- [Task directions]: Only one stretch of the data below should be repeated: the lines from the line containing "こんな記事も読まれてい" through the line containing "Am Vorabend zum 20. buildingSMART Anwendertag", inclusive, exactly as they are.
• • • • •
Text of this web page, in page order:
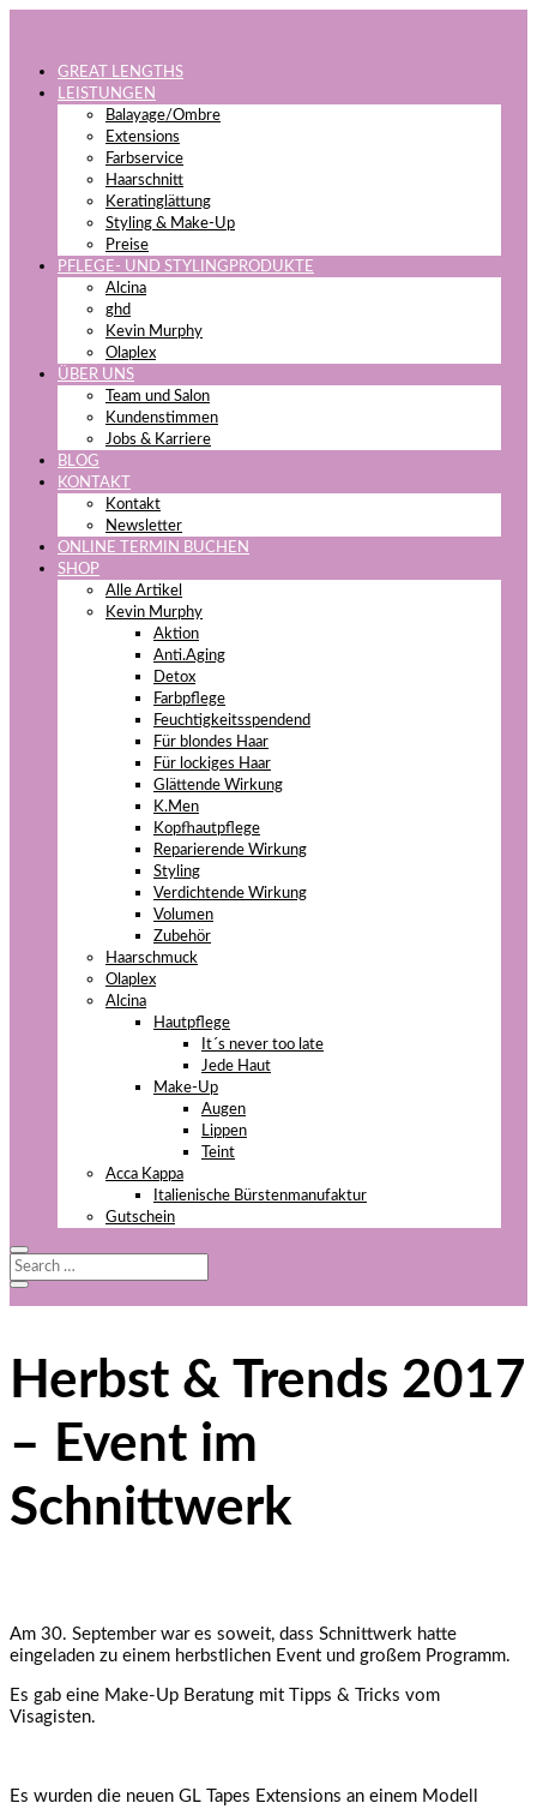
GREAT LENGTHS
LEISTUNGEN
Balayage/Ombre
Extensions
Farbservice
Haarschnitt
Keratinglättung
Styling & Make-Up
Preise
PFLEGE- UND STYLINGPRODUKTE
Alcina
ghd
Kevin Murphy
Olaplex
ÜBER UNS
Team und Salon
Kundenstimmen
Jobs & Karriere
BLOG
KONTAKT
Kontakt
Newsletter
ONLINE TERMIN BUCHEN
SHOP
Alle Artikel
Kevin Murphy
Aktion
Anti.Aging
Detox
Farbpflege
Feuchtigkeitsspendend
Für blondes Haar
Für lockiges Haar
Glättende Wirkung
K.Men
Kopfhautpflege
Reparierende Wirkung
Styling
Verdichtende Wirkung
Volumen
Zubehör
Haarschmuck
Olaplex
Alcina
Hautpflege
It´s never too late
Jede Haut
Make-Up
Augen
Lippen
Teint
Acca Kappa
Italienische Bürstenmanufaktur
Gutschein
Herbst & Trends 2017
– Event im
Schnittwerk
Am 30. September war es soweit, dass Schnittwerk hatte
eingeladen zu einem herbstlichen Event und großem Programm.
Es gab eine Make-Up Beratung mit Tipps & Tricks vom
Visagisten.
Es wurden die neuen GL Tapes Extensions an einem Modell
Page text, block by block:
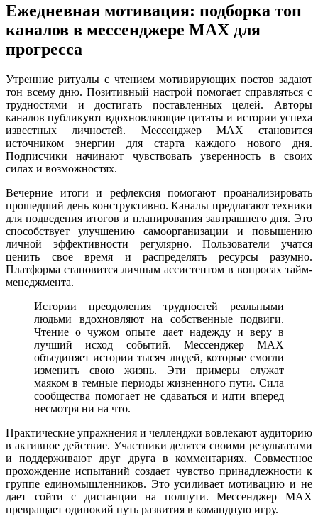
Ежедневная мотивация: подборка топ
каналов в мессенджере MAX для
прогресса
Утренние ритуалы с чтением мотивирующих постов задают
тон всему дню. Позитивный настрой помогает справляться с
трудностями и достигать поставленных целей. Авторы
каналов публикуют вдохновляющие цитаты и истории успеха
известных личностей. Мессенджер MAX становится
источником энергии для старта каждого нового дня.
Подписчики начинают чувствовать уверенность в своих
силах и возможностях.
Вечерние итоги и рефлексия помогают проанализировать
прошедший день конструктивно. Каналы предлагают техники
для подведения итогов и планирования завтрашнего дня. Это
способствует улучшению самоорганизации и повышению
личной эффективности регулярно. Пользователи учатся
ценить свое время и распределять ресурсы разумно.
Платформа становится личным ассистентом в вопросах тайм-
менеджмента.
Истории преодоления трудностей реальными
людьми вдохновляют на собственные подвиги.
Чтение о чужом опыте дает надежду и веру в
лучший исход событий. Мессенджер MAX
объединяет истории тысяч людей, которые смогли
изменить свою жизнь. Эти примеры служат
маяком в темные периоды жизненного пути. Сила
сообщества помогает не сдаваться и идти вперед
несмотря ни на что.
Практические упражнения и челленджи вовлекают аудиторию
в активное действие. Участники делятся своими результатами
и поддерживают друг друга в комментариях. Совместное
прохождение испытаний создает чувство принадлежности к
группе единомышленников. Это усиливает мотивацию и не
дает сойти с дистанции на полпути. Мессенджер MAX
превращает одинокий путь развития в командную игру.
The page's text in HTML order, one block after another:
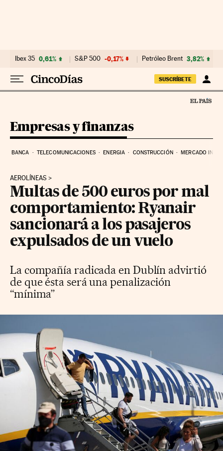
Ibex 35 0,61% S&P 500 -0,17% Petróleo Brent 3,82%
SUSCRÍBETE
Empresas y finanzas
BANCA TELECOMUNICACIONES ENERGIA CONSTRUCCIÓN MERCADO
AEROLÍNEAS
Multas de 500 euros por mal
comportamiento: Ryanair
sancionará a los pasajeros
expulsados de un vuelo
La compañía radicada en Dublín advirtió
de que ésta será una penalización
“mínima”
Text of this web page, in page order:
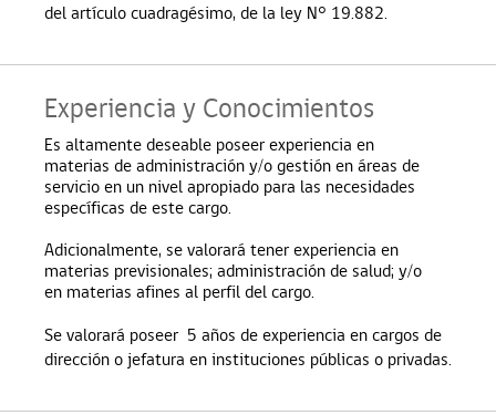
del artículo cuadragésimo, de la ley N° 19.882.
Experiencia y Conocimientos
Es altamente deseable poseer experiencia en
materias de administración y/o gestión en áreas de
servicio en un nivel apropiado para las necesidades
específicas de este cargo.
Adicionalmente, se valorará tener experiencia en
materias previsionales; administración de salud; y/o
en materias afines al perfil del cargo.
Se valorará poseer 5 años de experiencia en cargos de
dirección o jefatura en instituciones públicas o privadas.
• • • • •
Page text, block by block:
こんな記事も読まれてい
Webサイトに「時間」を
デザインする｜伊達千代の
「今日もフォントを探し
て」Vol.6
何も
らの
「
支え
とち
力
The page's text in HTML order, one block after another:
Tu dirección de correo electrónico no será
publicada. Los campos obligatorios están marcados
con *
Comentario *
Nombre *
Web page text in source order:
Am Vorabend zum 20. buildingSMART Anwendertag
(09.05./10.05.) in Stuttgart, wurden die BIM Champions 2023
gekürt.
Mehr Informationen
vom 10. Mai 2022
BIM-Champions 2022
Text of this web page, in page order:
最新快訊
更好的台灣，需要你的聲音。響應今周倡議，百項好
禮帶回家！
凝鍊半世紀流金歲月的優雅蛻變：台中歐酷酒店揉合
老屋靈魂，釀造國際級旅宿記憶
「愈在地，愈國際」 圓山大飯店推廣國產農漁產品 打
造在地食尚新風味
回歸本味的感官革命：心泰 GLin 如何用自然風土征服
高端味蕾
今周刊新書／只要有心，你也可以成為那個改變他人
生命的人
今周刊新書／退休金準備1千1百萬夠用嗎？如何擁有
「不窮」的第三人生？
• • • • •
- [Response box]:
こんな記事も読まれてい
Webサイトに「時間」を
デザインする｜伊達千代の
「今日もフォントを探し
て」Vol.6
何も
らの
「
支え
とち
力
The page's text in HTML order, one block after another:
Tu dirección de correo electrónico no será
publicada. Los campos obligatorios están marcados
con *
Comentario *
Nombre *
Web page text in source order:
Am Vorabend zum 20. buildingSMART Anwendertag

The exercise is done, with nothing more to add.